*Work instruction*
Within the records that follow, restate exactly the lines from the line with "Where is each" down to the line with "64-bit memory location.", including both. Omit the pictures.

=====

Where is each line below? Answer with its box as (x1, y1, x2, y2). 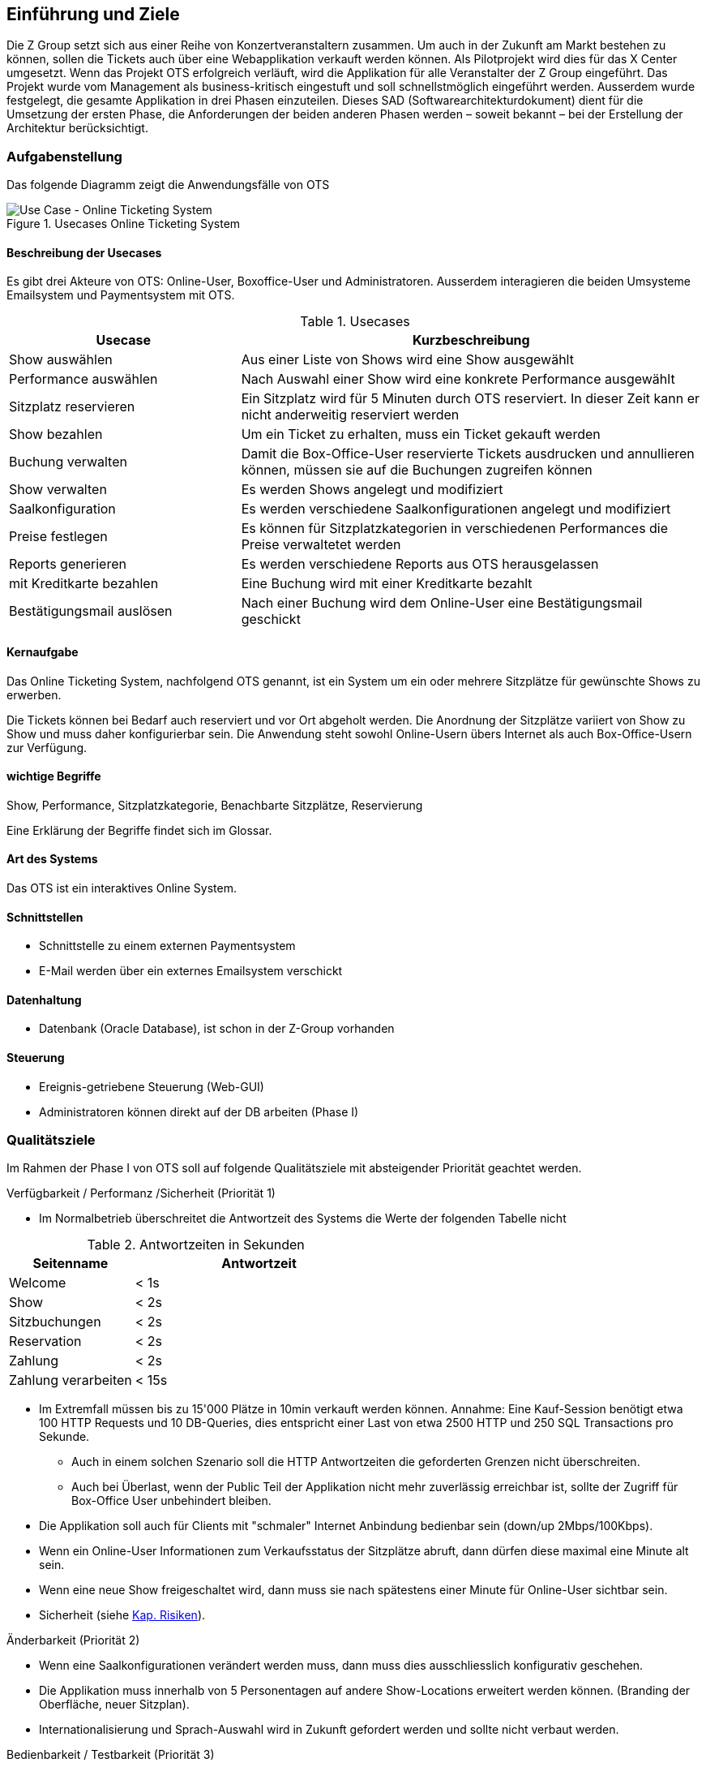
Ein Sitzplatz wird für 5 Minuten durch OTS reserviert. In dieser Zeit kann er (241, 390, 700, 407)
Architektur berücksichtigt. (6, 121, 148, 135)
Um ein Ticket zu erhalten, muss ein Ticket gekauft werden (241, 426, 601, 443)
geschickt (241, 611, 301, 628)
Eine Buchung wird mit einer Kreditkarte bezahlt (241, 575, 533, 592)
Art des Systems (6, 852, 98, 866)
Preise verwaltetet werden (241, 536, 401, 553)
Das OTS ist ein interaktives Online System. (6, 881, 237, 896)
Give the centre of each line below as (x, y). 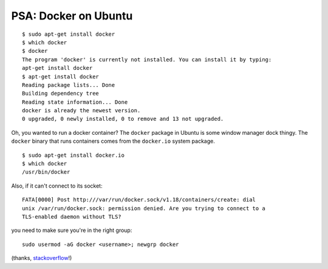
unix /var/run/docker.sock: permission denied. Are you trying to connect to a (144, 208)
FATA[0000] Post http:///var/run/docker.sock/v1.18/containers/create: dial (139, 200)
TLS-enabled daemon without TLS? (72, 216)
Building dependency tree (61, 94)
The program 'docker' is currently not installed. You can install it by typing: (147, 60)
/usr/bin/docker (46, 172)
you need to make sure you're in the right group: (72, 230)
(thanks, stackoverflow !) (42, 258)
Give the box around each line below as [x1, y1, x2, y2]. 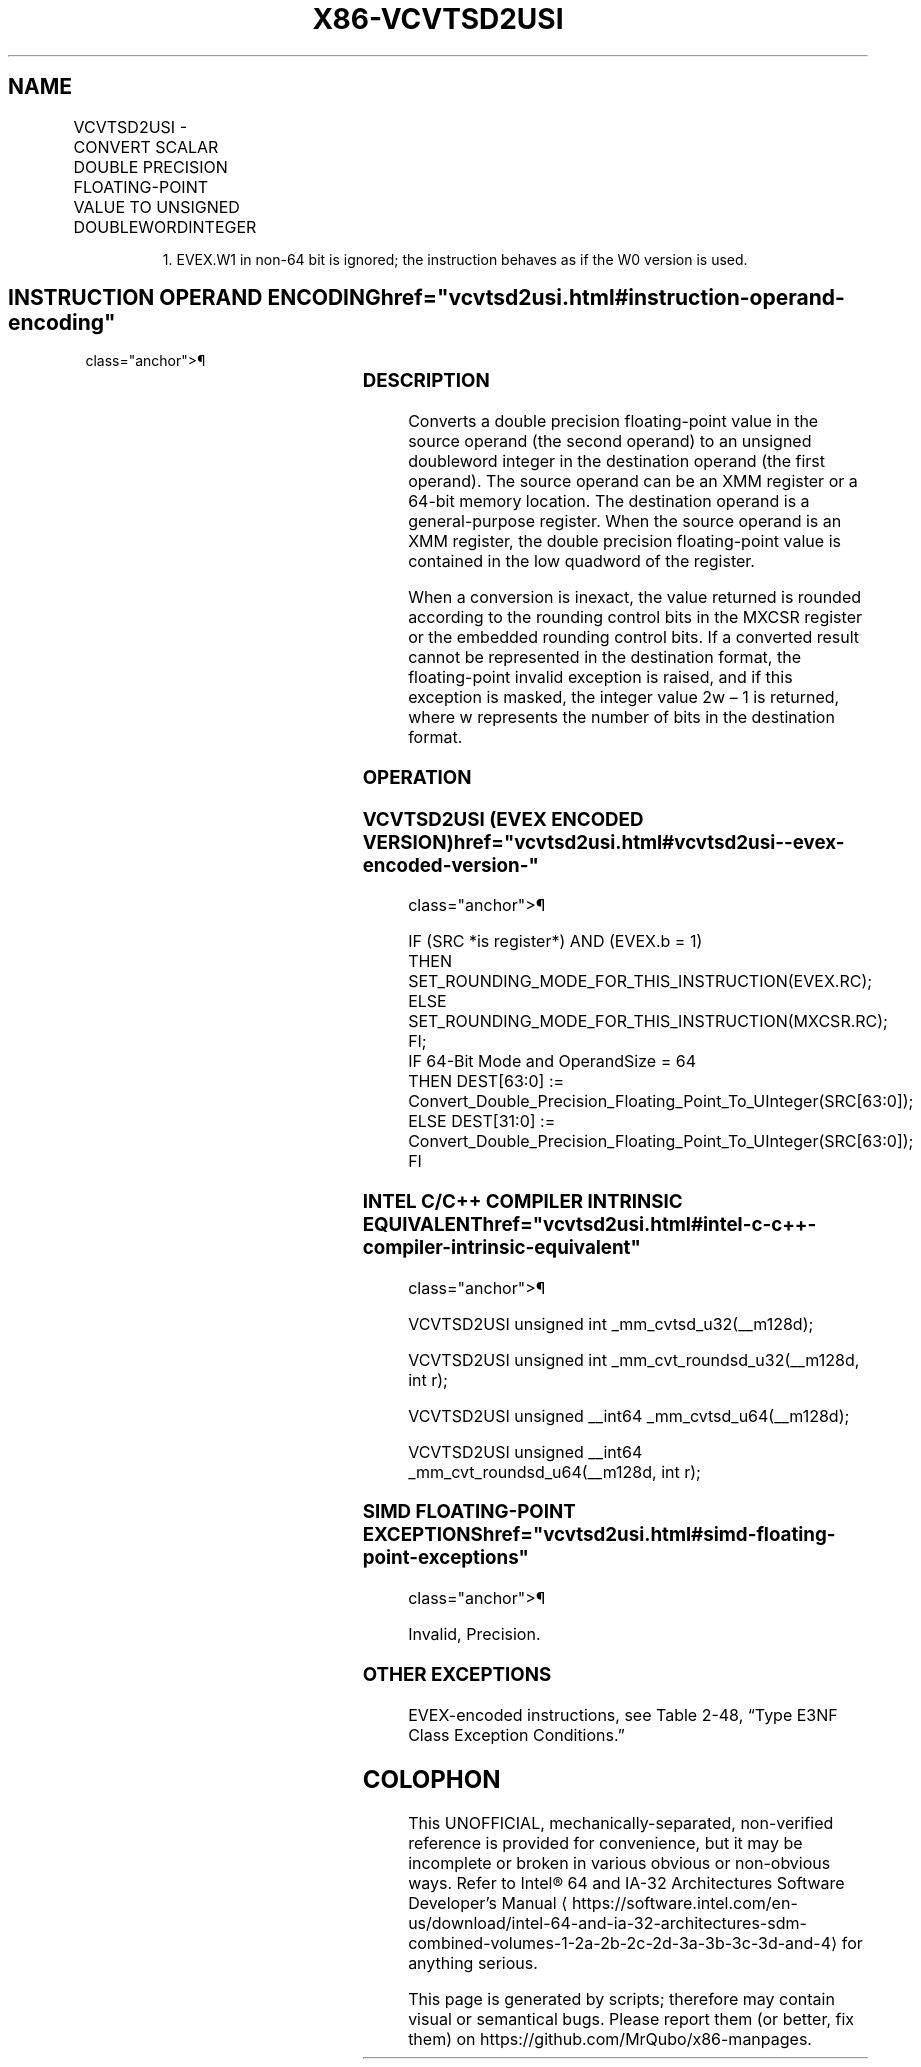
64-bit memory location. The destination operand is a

=====

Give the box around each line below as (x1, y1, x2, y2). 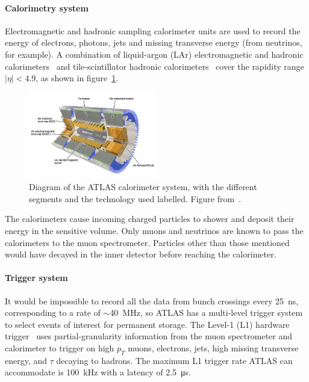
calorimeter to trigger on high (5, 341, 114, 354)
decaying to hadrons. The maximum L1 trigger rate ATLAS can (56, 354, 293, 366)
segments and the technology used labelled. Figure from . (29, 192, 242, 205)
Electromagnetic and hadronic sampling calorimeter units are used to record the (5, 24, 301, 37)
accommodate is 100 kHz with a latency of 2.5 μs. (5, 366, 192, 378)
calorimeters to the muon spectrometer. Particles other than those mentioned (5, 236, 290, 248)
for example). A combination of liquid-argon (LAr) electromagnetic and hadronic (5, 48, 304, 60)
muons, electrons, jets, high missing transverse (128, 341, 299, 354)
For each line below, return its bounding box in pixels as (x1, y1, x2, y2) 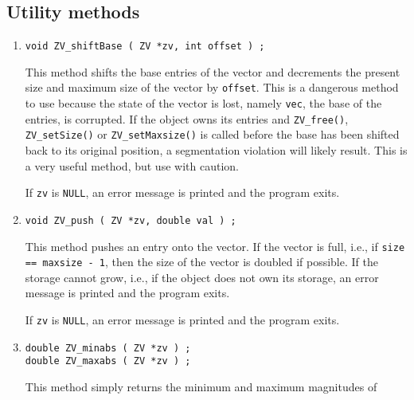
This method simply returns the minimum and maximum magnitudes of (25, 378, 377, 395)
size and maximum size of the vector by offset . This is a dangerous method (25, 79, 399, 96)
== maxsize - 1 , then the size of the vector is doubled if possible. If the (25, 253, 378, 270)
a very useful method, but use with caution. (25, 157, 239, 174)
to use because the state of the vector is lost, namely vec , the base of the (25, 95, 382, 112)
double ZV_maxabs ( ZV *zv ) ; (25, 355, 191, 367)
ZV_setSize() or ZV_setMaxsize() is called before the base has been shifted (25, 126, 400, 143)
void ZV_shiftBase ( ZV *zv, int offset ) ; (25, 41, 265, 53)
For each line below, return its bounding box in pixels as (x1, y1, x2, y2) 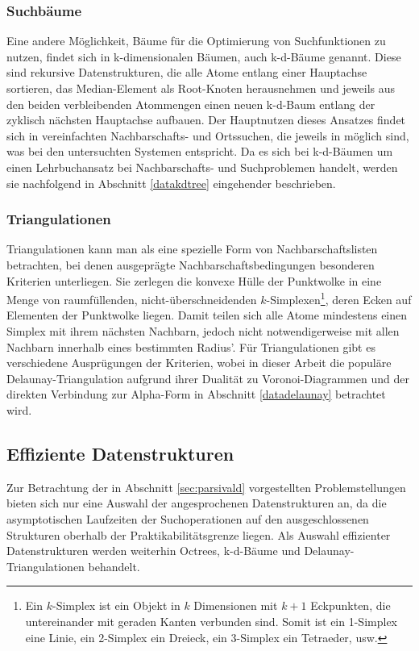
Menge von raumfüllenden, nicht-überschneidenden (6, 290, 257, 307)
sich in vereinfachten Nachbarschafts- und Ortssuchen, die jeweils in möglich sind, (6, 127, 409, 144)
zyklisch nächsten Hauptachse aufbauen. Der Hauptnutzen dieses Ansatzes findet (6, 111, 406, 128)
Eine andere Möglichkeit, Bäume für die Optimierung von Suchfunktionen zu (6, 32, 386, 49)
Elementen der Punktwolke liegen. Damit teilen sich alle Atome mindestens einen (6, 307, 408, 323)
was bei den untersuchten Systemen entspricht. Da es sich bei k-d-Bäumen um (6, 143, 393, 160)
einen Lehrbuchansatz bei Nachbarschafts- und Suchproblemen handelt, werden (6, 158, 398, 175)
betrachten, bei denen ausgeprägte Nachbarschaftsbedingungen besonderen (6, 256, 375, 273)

=====

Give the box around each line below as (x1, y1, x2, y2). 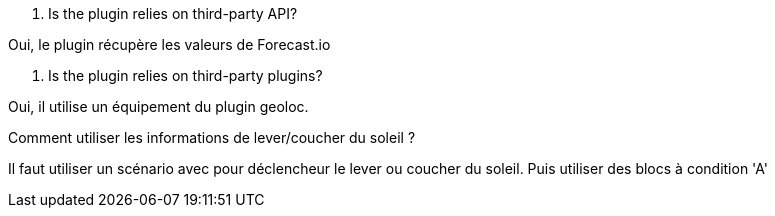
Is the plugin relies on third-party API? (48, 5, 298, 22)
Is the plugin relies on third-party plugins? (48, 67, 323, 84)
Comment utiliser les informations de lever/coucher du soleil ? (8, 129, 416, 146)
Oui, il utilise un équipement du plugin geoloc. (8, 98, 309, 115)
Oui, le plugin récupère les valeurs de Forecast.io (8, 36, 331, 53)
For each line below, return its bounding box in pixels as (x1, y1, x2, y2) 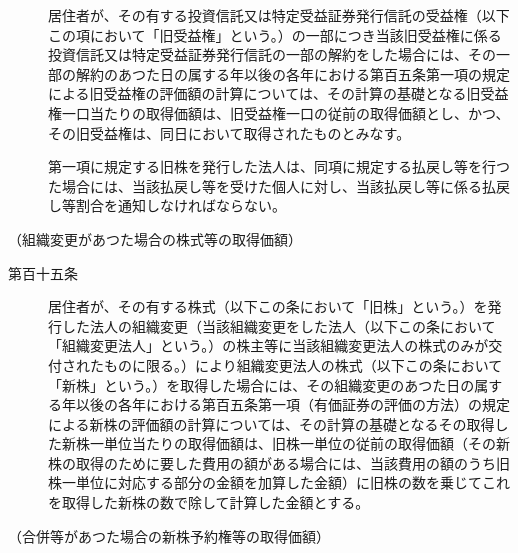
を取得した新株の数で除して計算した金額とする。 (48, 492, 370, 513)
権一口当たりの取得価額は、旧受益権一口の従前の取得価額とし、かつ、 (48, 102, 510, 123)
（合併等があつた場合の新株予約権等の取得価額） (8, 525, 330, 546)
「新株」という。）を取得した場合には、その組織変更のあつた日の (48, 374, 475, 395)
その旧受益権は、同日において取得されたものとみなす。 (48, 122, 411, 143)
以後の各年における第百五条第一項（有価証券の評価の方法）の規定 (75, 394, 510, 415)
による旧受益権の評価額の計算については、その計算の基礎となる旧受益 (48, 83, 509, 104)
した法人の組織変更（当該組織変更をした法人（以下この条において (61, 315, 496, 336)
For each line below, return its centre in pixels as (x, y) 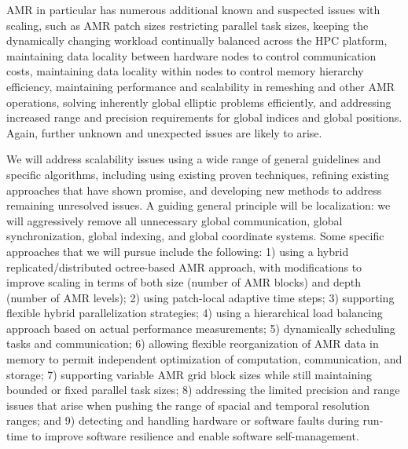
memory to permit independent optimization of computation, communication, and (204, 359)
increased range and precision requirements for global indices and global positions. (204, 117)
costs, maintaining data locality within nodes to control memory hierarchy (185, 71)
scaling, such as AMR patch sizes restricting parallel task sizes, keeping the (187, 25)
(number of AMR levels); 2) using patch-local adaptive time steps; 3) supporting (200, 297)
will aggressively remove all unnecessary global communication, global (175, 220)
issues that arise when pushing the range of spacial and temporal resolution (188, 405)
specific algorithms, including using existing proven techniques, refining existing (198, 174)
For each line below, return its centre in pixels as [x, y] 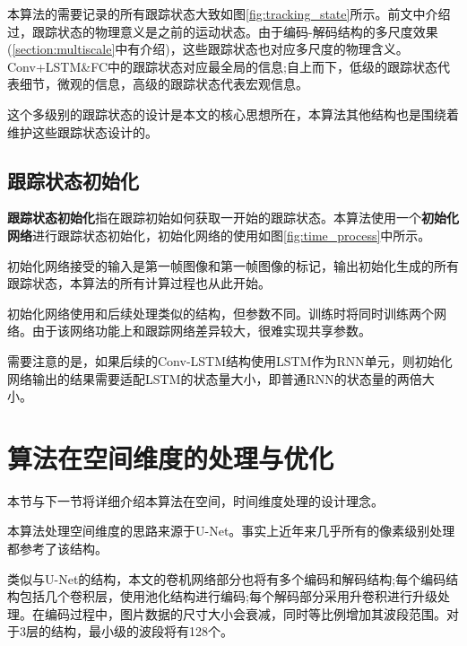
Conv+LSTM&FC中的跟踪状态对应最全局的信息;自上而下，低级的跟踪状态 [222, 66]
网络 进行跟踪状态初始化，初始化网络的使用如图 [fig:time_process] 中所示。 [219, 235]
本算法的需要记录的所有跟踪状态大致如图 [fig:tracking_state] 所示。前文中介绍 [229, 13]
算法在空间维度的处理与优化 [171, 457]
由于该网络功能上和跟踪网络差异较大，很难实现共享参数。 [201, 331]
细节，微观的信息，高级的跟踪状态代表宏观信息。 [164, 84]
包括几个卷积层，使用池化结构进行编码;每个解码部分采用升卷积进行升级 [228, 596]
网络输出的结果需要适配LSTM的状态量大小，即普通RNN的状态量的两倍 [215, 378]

=====

*Exercise response*
Where is each line below? Answer with its box as (x1, y1, x2, y2). 
Ein Sitzplatz wird für 5 Minuten durch OTS reserviert. In dieser Zeit kann er (241, 390, 700, 407)
Architektur berücksichtigt. (6, 121, 148, 135)
Um ein Ticket zu erhalten, muss ein Ticket gekauft werden (241, 426, 601, 443)
geschickt (241, 611, 301, 628)
Eine Buchung wird mit einer Kreditkarte bezahlt (241, 575, 533, 592)
Art des Systems (6, 852, 98, 866)
Preise verwaltetet werden (241, 536, 401, 553)
Das OTS ist ein interaktives Online System. (6, 881, 237, 896)
Give the centre of each line below as (x, y). 
unix /var/run/docker.sock: permission denied. Are you trying to connect to a (144, 208)
FATA[0000] Post http:///var/run/docker.sock/v1.18/containers/create: dial (139, 200)
TLS-enabled daemon without TLS? (72, 216)
Building dependency tree (61, 94)
The program 'docker' is currently not installed. You can install it by typing: (147, 60)
/usr/bin/docker (46, 172)
you need to make sure you're in the right group: (72, 230)
(thanks, stackoverflow !) (42, 258)
Give the box around each line below as [x1, y1, x2, y2]. 
64-bit memory location. The destination operand is a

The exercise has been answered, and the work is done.